** Task input follows **

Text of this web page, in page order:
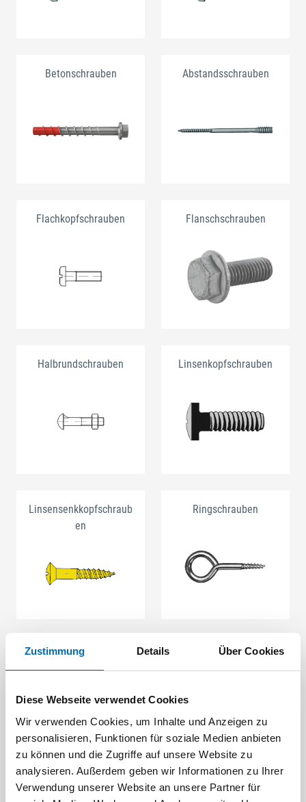
Zustimmung Details Über Cookies
Diese Webseite verwendet Cookies
Wir verwenden Cookies, um Inhalte und Anzeigen zu
personalisieren, Funktionen für soziale Medien anbieten
zu können und die Zugriffe auf unsere Website zu
analysieren. Außerdem geben wir Informationen zu Ihrer
Verwendung unserer Website an unsere Partner für
Betonschrauben Abstandsschrauben
Flachkopfschrauben Flanschschrauben
Halbrundschrauben Linsenkopfschrauben
Linsensenkkopfschraub
en
Ringschrauben
Spenglerschrauben Verbinderschrauben
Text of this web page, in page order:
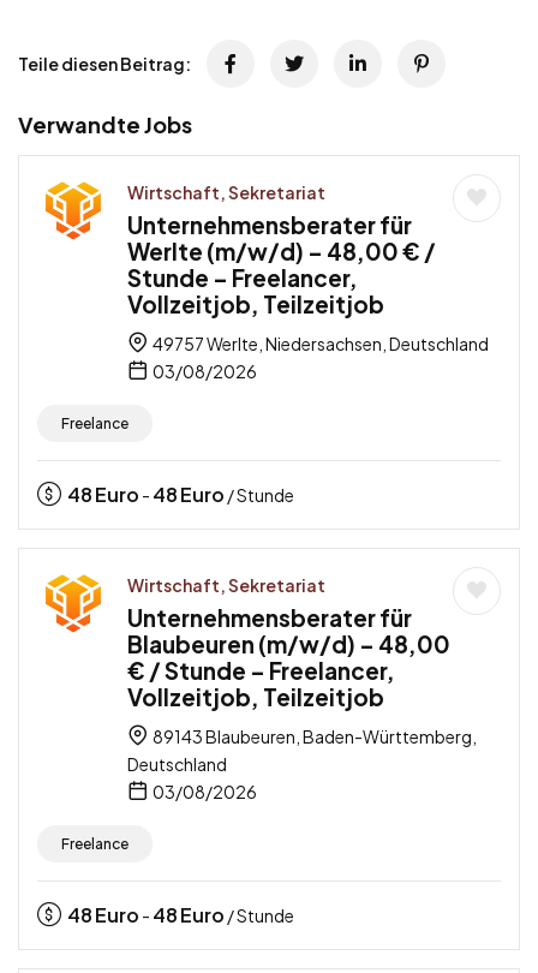
Teile diesen Beitrag:
Verwandte Jobs
Wirtschaft, Sekretariat
Unternehmensberater für
Werlte (m/w/d) – 48,00 € /
Stunde – Freelancer,
Vollzeitjob, Teilzeitjob
49757 Werlte, Niedersachsen, Deutschland
03/08/2026
Freelance
48Euro - 48Euro / Stunde
Wirtschaft, Sekretariat
Unternehmensberater für
Blaubeuren (m/w/d) – 48,00
€ / Stunde – Freelancer,
Vollzeitjob, Teilzeitjob
89143 Blaubeuren, Baden-Württemberg,
Deutschland
03/08/2026
Freelance
48Euro - 48Euro / Stunde
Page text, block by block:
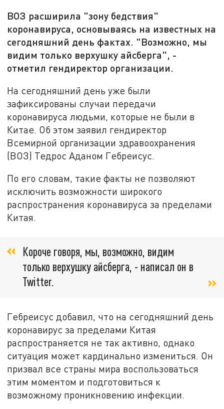
ВОЗ расширила "зону бедствия"
коронавируса, основываясь на известных на
сегодняшний день фактах. "Возможно, мы
видим только верхушку айсберга", -
отметил гендиректор организации.
На сегодняшний день уже были
зафиксированы случаи передачи
коронавируса людьми, которые не были в
Китае. Об этом заявил гендиректор
Всемирной организации здравоохранения
(ВОЗ) Тедрос Аданом Гебреисус.
По его словам, такие факты не позволяют
исключить возможности широкого
распространения коронавируса за пределами
Китая.
Короче говоря, мы, возможно, видим
только верхушку айсберга, - написал он в
Twitter.
Гебреисус добавил, что на сегодняшний день
коронавирус за пределами Китая
распространяется не так активно, однако
ситуация может кардинально измениться. Он
призвал все страны мира воспользоваться
этим моментом и подготовиться к
возможному проникновению инфекции.
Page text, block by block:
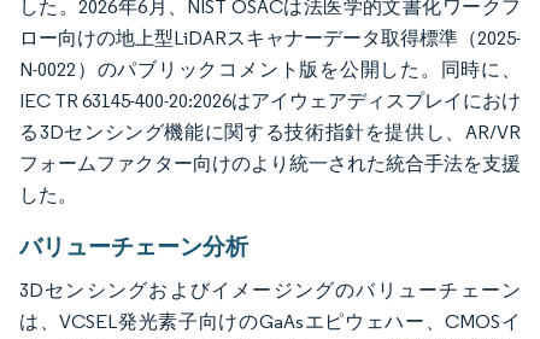
した。2026年6月、NIST OSACは法医学的文書化ワークフ
ロー向けの地上型LiDARスキャナーデータ取得標準（2025-
N-0022）のパブリックコメント版を公開した。同時に、
IEC TR 63145-400-20:2026はアイウェアディスプレイにおけ
る3Dセンシング機能に関する技術指針を提供し、AR/VR
フォームファクター向けのより統一された統合手法を支援
した。
バリューチェーン分析
3Dセンシングおよびイメージングのバリューチェーン
は、VCSEL発光素子向けのGaAsエピウェハー、CMOSイ
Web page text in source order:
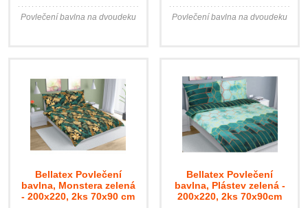
Povlečení bavlna na dvoudeku Povlečení bavlna na dvoudeku
Bellatex Povlečení
bavlna, Monstera zelená
- 200x220, 2ks 70x90 cm
Bellatex Povlečení
bavlna, Plástev zelená -
200x220, 2ks 70x90cm
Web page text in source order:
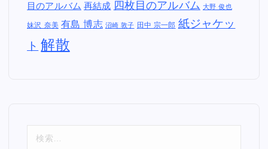
目のアルバム 再結成 四枚目のアルバム 大野 俊也
妹沢 奈美 有島 博志 沼崎 敦子 田中 宗一郎 紙ジャケッ
ト 解散
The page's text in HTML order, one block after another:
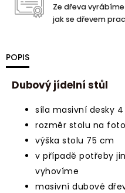
Ze dřeva
jak se dřevem
POPIS
Dubový jídelní stůl
síla masivní desky
rozměr stolu na
výška stolu 75 cm
v případě potřeby
vyhovíme
masivní dubové
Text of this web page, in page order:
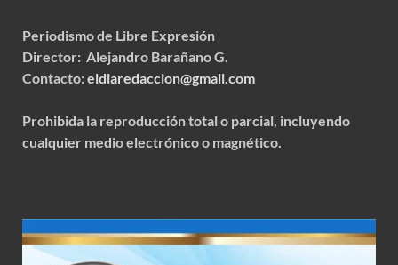
Periodismo de Libre Expresión
Director: Alejandro Barañano G.
Contacto:eldiaredaccion@gmail.com
Prohibida la reproducción total o parcial, incluyendo
cualquier medio electrónico o magnético.
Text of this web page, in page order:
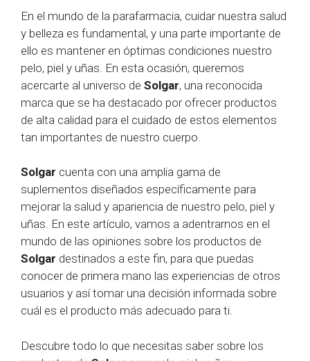
En el mundo de la parafarmacia, cuidar nuestra salud
y belleza es fundamental, y una parte importante de
ello es mantener en óptimas condiciones nuestro
pelo, piel y uñas. En esta ocasión, queremos
acercarte al universo de Solgar, una reconocida
marca que se ha destacado por ofrecer productos
de alta calidad para el cuidado de estos elementos
tan importantes de nuestro cuerpo.
Solgar cuenta con una amplia gama de
suplementos diseñados específicamente para
mejorar la salud y apariencia de nuestro pelo, piel y
uñas. En este artículo, vamos a adentrarnos en el
mundo de las opiniones sobre los productos de
Solgar destinados a este fin, para que puedas
conocer de primera mano las experiencias de otros
usuarios y así tomar una decisión informada sobre
cuál es el producto más adecuado para ti.
Descubre todo lo que necesitas saber sobre los
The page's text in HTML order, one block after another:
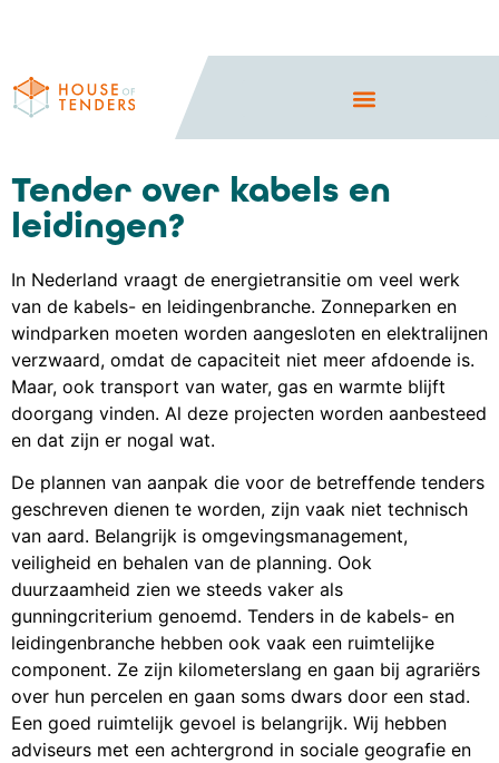
Tender over kabels en
leidingen?
In Nederland vraagt de energietransitie om veel werk
van de kabels- en leidingenbranche. Zonneparken en
windparken moeten worden aangesloten en elektralijnen
verzwaard, omdat de capaciteit niet meer afdoende is.
Maar, ook transport van water, gas en warmte blijft
doorgang vinden. Al deze projecten worden aanbesteed
en dat zijn er nogal wat.
De plannen van aanpak die voor de betreffende tenders
geschreven dienen te worden, zijn vaak niet technisch
van aard. Belangrijk is omgevingsmanagement,
veiligheid en behalen van de planning. Ook
duurzaamheid zien we steeds vaker als
gunningcriterium genoemd. Tenders in de kabels- en
leidingenbranche hebben ook vaak een ruimtelijke
component. Ze zijn kilometerslang en gaan bij agrariërs
over hun percelen en gaan soms dwars door een stad.
Een goed ruimtelijk gevoel is belangrijk. Wij hebben
adviseurs met een achtergrond in sociale geografie en
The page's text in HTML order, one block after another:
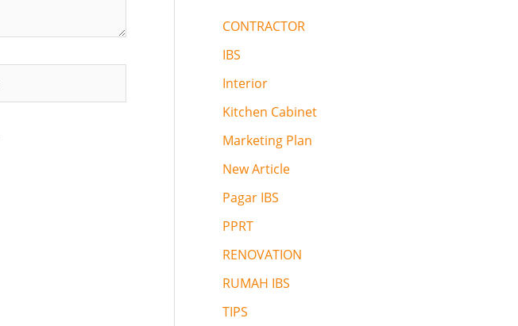
CONTRACTOR
IBS
Interior
Kitchen Cabinet
Marketing Plan
New Article
Pagar IBS
PPRT
RENOVATION
RUMAH IBS
TIPS
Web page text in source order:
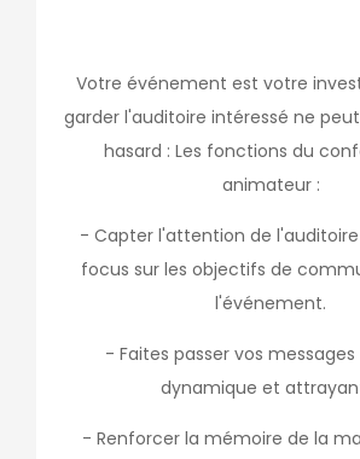
Votre événement est votre
garder l'auditoire intéressé ne
hasard : Les fonctions du
animateur :
- Capter l'attention de
focus sur les objectifs de
l'événement.
- Faites passer vos
dynamique et
- Renforcer la mémoire de la
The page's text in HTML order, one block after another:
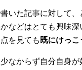
いた記事に対して
などはとても興味
を見ても 既にけっ
なからず自分自身
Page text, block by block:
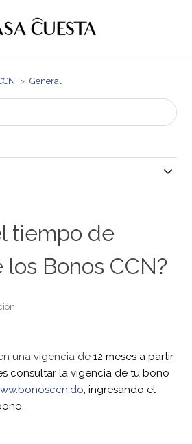
General
tiempo de
Bonos CCN?
una vigencia de12 meses a partir
consultar la vigencia de tu bono
, ingresando el
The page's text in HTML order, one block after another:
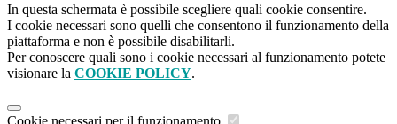
In questa schermata è possibile scegliere quali cookie consentire.
I cookie necessari sono quelli che consentono il funzionamento della
piattaforma e non è possibile disabilitarli.
Per conoscere quali sono i cookie necessari al funzionamento potete
visionare la COOKIE POLICY.
Cookie necessari per il funzionamento
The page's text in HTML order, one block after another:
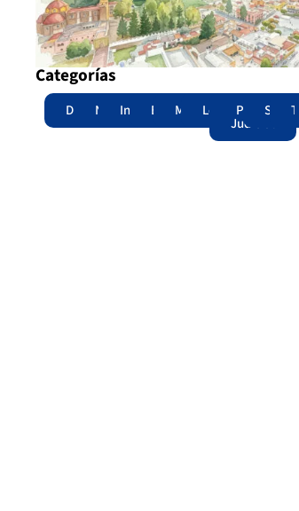
Categorías
Destacadas
NacionalInternacional
EdomexMunicipiosLegislatura
Poder
Judicial
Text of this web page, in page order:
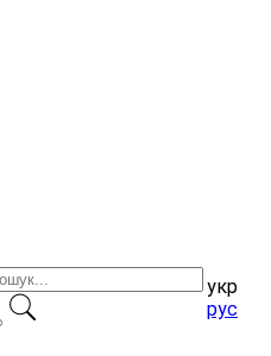
укр
рус
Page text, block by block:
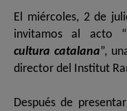
El miércoles, 2 de
invitamos al acto “
cultura catalana”,
director del Institut
Después de

** End of Task input **

## Task
Lines with the string "sobre": pick each one out of the material and return it.

## Exercise response
mundo de las opiniones sobre los productos de
usuarios y así tomar una decisión informada sobre
Descubre todo lo que necesitas saber sobre los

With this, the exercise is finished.